■ TASK DESCRIPTION ■
Each line from the beginning of the entries below through the line that includes "Home Soft Drinks" must be returned exactly as given.

■ SOURCE DATA ■
>>
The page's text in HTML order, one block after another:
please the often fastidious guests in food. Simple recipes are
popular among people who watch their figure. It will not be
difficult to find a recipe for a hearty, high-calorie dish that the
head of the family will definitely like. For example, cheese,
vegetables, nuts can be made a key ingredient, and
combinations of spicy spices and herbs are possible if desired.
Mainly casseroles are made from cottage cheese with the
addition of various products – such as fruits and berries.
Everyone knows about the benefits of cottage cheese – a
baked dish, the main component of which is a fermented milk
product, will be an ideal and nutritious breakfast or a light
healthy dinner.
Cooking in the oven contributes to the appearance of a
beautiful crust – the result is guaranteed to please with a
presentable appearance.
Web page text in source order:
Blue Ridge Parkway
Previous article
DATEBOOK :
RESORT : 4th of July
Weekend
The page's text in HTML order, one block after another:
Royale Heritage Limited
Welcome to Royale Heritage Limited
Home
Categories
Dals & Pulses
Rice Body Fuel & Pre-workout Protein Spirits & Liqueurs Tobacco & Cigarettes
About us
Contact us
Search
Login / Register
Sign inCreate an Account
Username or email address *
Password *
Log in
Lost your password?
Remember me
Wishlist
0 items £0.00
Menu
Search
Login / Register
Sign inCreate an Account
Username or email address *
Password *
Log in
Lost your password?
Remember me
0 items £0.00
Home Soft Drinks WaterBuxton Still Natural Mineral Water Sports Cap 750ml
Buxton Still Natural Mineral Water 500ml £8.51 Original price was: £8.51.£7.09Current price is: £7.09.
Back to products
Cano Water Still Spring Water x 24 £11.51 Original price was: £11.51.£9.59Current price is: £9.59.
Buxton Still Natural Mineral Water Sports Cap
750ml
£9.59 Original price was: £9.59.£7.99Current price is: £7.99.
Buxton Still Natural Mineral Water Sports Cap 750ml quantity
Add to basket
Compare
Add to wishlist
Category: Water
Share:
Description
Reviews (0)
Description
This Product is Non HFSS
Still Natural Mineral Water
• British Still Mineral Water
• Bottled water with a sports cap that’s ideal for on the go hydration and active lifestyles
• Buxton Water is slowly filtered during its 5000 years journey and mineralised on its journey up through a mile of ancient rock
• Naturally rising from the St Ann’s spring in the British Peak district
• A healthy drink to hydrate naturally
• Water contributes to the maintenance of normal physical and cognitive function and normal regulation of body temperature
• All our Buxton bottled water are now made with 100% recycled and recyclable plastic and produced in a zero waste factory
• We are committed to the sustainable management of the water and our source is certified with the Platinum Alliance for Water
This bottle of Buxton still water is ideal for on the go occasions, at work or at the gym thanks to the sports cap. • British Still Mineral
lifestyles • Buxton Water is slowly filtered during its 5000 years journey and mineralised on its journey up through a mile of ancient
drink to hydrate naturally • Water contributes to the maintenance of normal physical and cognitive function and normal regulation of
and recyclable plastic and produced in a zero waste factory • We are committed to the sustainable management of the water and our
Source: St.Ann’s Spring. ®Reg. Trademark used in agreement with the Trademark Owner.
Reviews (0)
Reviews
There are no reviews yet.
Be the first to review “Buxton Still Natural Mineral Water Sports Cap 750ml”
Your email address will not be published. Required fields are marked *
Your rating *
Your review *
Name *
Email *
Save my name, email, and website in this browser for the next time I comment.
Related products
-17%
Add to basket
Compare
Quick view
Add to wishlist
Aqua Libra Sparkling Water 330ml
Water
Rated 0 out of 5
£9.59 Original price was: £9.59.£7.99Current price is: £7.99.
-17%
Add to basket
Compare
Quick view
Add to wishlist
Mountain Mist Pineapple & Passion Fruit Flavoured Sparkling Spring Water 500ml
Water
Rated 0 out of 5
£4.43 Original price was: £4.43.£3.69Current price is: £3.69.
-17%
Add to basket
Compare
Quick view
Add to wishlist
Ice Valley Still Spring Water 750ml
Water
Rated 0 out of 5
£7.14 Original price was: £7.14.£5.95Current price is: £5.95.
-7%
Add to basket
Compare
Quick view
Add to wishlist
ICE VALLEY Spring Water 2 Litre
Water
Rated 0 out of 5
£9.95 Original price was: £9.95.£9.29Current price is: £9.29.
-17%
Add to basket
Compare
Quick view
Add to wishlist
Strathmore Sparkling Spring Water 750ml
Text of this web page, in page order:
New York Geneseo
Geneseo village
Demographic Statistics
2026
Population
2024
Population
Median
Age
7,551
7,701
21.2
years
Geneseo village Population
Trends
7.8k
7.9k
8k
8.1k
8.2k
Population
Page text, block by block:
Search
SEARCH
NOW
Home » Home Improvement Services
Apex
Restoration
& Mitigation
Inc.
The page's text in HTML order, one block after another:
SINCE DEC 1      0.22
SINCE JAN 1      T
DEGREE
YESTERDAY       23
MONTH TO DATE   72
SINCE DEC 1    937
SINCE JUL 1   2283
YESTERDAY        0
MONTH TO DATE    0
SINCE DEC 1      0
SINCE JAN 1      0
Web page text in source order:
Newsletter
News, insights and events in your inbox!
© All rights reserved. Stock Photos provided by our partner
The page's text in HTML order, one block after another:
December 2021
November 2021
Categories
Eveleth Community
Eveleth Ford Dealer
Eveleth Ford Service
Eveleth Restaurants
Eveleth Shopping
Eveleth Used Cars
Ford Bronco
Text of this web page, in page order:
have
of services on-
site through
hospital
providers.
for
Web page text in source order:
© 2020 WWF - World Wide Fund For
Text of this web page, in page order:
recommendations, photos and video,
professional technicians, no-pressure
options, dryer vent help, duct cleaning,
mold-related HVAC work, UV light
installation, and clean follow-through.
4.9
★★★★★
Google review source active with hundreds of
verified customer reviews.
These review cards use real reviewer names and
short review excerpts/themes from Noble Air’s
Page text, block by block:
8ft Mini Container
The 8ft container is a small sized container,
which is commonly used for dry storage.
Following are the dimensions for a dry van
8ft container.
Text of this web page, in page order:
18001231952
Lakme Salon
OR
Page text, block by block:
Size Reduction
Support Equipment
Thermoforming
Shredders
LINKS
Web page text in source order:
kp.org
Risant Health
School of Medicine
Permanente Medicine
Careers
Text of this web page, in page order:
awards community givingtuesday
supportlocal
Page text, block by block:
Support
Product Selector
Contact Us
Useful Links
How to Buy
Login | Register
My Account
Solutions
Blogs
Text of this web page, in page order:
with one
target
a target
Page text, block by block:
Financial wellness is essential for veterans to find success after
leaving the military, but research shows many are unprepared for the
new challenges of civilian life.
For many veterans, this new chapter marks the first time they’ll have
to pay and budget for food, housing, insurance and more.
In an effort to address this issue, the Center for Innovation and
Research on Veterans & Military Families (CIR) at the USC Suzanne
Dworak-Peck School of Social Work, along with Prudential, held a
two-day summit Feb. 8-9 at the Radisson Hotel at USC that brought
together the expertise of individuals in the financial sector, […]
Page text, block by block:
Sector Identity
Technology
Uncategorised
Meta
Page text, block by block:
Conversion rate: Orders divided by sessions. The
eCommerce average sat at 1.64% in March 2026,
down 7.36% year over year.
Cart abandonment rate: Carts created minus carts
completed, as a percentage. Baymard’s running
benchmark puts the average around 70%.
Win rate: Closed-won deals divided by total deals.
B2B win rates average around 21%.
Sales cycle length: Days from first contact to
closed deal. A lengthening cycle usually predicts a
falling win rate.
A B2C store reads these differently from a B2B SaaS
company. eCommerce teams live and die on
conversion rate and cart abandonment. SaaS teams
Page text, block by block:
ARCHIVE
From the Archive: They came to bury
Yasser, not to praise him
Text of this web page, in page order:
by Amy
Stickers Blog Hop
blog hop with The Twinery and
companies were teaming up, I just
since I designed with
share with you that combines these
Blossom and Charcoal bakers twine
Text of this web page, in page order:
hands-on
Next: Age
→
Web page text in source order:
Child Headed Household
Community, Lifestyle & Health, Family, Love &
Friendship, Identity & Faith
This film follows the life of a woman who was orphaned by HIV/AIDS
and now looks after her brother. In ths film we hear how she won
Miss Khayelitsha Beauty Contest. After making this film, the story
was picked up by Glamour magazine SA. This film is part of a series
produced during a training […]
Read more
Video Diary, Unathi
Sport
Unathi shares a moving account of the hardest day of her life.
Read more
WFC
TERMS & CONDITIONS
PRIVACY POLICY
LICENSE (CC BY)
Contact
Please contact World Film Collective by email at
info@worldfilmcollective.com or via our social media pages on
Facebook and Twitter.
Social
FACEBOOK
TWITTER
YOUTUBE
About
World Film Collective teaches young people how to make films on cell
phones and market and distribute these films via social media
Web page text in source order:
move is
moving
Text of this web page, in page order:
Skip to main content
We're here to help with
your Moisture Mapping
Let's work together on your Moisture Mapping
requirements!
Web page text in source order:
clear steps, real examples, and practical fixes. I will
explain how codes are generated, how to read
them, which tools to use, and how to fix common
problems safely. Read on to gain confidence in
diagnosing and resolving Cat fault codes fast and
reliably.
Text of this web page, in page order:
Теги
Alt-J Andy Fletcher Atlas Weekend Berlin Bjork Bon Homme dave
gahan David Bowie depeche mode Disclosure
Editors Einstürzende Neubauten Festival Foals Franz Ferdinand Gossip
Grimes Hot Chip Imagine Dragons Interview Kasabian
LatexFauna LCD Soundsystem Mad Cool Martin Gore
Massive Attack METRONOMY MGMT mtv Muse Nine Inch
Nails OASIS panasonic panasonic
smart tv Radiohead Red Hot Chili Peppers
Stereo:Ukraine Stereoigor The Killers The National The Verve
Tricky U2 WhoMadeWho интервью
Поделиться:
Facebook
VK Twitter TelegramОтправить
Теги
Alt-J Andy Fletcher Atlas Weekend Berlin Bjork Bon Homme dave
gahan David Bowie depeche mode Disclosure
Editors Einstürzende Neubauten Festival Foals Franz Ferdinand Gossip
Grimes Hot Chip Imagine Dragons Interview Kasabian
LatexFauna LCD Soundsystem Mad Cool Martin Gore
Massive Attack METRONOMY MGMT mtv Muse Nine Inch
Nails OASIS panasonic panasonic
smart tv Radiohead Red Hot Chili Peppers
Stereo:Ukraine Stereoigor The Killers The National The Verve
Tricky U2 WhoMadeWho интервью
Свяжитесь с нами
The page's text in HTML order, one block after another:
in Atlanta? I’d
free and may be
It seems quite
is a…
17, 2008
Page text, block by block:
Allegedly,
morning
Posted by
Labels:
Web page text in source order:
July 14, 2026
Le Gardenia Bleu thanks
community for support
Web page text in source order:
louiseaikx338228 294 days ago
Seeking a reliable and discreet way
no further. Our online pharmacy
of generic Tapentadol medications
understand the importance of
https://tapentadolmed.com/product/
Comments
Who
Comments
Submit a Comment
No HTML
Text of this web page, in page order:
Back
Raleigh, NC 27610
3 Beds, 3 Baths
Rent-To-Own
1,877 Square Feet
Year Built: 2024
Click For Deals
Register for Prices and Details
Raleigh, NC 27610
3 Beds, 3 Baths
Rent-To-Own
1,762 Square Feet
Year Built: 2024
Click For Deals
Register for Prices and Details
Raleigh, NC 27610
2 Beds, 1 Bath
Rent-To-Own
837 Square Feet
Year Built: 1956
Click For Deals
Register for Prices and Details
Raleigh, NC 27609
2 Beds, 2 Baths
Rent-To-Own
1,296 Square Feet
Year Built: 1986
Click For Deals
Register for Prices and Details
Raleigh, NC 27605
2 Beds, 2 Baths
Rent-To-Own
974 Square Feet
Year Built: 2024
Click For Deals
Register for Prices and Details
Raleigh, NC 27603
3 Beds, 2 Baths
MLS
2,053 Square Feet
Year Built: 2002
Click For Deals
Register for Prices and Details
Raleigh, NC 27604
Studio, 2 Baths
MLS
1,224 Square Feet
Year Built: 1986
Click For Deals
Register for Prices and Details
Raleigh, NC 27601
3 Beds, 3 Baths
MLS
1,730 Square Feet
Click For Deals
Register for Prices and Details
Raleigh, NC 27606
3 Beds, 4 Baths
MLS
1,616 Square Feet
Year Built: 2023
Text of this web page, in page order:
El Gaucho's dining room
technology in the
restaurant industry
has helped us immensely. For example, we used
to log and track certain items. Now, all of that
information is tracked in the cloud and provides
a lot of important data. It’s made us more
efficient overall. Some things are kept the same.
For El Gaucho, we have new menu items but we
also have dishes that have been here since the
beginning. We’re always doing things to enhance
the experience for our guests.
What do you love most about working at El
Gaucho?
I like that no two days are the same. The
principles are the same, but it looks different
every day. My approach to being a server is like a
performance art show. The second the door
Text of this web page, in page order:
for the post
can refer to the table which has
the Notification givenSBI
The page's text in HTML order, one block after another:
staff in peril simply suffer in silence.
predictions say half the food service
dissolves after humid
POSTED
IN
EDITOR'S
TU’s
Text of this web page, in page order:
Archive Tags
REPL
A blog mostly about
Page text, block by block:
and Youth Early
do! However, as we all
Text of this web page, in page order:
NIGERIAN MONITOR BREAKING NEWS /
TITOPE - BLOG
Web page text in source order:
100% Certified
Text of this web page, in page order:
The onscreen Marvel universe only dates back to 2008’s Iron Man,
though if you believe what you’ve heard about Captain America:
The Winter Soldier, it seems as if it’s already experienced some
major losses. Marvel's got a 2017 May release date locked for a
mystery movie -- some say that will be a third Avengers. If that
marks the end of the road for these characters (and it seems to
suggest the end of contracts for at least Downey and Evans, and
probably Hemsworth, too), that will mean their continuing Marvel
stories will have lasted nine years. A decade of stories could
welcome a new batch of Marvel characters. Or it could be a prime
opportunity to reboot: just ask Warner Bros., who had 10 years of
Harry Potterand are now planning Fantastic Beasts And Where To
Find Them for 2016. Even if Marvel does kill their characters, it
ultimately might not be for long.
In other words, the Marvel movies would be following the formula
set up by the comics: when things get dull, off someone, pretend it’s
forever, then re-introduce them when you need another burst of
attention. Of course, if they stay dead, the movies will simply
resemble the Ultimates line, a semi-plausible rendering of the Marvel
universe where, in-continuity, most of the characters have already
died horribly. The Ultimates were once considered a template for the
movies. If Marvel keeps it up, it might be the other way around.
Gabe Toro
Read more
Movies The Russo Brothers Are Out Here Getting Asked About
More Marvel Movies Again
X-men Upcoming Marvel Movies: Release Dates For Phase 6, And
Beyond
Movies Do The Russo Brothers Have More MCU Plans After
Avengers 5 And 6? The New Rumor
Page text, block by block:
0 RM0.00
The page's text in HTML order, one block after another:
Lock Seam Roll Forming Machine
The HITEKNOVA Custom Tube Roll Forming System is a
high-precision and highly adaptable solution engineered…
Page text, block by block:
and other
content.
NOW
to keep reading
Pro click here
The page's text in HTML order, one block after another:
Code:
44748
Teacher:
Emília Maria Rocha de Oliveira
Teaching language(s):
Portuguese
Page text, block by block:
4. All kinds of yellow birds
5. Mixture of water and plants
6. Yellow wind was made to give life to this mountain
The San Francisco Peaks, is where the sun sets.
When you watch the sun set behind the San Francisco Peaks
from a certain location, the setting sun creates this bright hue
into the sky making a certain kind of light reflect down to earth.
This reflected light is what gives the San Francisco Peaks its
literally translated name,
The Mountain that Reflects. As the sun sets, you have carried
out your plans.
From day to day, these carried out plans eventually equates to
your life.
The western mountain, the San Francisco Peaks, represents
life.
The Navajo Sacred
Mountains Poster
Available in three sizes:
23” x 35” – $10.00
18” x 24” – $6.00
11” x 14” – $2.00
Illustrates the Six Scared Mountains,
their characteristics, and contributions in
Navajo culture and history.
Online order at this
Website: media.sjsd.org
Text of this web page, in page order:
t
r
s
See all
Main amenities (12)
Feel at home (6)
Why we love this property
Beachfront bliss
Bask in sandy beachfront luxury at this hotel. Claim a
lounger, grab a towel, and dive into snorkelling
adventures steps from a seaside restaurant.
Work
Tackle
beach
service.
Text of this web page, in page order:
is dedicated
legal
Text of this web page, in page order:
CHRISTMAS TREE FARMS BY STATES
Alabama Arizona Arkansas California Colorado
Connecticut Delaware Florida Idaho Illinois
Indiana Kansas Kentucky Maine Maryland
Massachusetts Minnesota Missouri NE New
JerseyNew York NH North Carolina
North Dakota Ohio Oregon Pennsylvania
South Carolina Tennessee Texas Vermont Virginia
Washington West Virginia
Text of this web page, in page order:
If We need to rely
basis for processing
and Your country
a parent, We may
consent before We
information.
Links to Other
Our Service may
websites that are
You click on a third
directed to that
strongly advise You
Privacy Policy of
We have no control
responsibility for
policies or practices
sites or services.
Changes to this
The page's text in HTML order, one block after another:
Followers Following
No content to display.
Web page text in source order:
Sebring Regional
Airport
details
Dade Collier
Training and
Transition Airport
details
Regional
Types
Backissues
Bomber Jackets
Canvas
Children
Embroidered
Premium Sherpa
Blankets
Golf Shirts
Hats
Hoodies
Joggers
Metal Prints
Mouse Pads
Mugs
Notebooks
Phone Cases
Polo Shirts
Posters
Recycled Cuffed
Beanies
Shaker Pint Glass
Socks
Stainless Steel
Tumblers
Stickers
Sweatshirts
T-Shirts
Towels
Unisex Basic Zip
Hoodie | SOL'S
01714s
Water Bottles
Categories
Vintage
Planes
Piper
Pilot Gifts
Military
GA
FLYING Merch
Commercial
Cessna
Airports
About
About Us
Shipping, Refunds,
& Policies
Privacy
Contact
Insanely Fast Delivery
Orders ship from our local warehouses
<<
■ EXERCISE ANSWER ■
The page's text in HTML order, one block after another:
please the often fastidious guests in food. Simple recipes are
popular among people who watch their figure. It will not be
difficult to find a recipe for a hearty, high-calorie dish that the
head of the family will definitely like. For example, cheese,
vegetables, nuts can be made a key ingredient, and
combinations of spicy spices and herbs are possible if desired.
Mainly casseroles are made from cottage cheese with the
addition of various products – such as fruits and berries.
Everyone knows about the benefits of cottage cheese – a
baked dish, the main component of which is a fermented milk
product, will be an ideal and nutritious breakfast or a light
healthy dinner.
Cooking in the oven contributes to the appearance of a
beautiful crust – the result is guaranteed to please with a
presentable appearance.
Web page text in source order:
Blue Ridge Parkway
Previous article
DATEBOOK :
RESORT : 4th of July
Weekend
The page's text in HTML order, one block after another:
Royale Heritage Limited
Welcome to Royale Heritage Limited
Home
Categories
Dals & Pulses
Rice Body Fuel & Pre-workout Protein Spirits & Liqueurs Tobacco & Cigarettes
About us
Contact us
Search
Login / Register
Sign inCreate an Account
Username or email address *
Password *
Log in
Lost your password?
Remember me
Wishlist
0 items £0.00
Menu
Search
Login / Register
Sign inCreate an Account
Username or email address *
Password *
Log in
Lost your password?
Remember me
0 items £0.00
Home Soft Drinks WaterBuxton Still Natural Mineral Water Sports Cap 750ml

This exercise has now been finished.